_THE TASK_
Should the word "Robots" occur in a line of the records, copy that line.

_LISTED RECORDS_
==========

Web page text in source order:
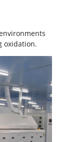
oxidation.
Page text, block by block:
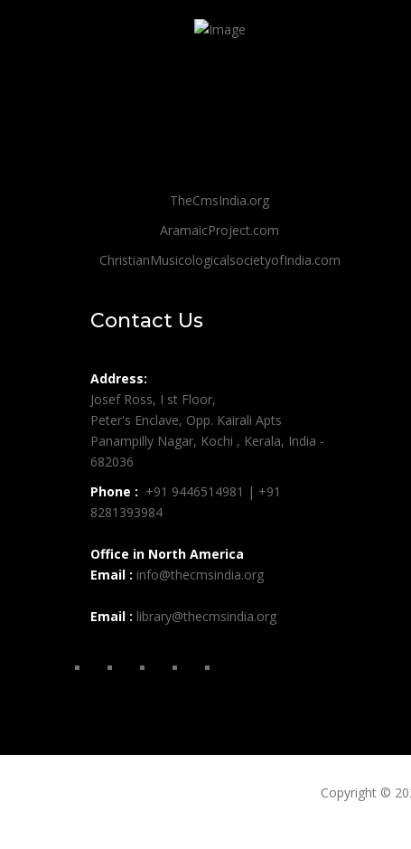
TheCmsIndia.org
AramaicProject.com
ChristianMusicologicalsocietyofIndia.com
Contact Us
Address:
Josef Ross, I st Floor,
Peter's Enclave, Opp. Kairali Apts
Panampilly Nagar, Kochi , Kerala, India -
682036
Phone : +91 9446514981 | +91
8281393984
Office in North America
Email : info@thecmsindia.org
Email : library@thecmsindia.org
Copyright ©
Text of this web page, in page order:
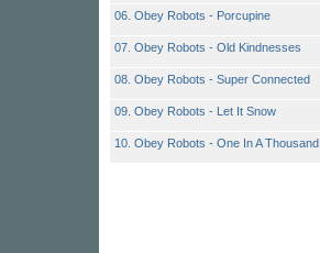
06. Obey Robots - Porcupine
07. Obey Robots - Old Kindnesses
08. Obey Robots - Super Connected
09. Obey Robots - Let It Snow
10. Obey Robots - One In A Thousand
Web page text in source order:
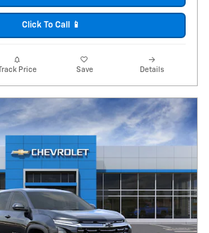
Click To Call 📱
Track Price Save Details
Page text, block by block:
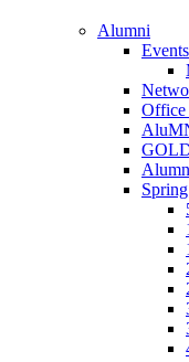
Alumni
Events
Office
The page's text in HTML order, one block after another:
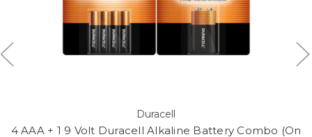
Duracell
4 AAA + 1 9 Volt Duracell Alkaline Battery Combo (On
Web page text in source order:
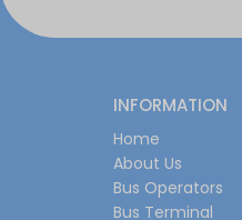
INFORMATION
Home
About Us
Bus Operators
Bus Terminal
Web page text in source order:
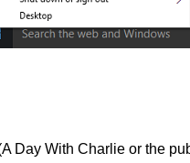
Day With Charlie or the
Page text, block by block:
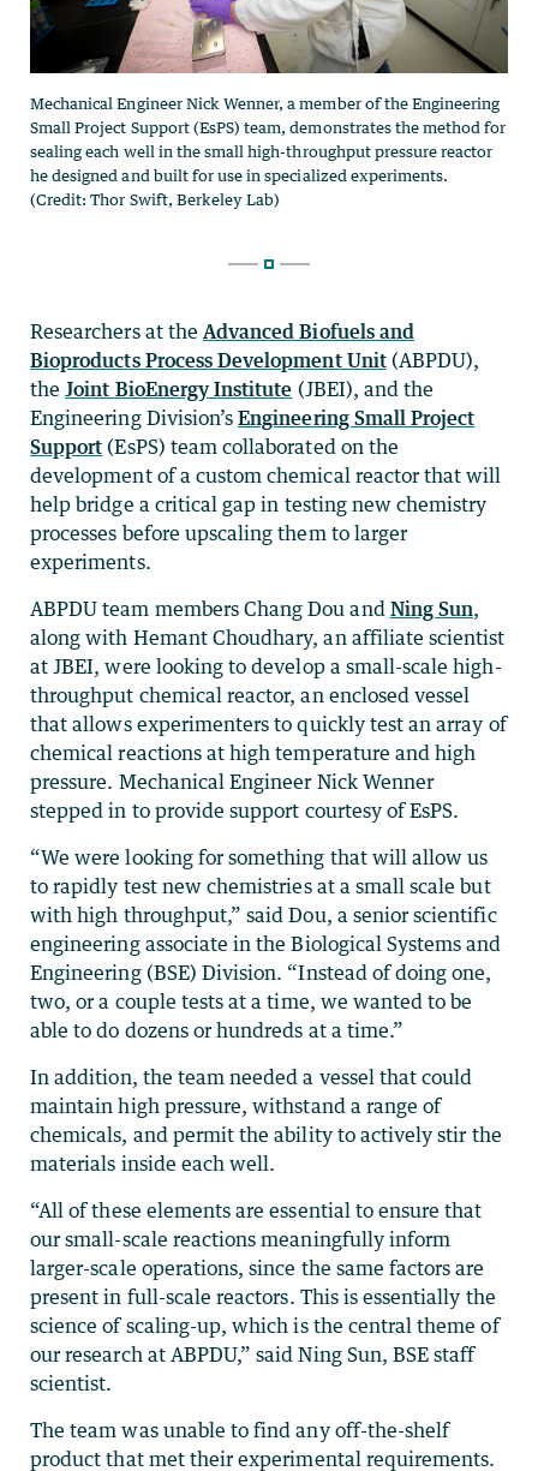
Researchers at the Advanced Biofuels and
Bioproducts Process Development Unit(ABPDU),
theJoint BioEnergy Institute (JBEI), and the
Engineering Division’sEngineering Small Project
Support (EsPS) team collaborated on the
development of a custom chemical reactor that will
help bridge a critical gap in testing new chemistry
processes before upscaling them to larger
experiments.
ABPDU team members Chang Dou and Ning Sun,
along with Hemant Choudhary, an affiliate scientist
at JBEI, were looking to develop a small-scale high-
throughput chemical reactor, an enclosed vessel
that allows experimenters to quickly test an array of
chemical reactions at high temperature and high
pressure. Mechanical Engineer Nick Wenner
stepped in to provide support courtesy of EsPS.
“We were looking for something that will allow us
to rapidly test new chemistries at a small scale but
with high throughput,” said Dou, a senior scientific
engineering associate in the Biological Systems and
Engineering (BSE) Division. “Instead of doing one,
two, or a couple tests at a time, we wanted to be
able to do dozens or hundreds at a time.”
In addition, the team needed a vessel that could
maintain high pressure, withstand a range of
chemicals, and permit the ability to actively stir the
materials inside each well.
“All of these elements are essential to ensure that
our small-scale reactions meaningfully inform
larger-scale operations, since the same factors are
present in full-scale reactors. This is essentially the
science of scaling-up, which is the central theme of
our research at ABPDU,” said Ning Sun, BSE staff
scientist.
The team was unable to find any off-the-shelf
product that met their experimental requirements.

==========

_ANSWER BOX_
06. Obey Robots - Porcupine
07. Obey Robots - Old Kindnesses
08. Obey Robots - Super Connected
09. Obey Robots - Let It Snow
10. Obey Robots - One In A Thousand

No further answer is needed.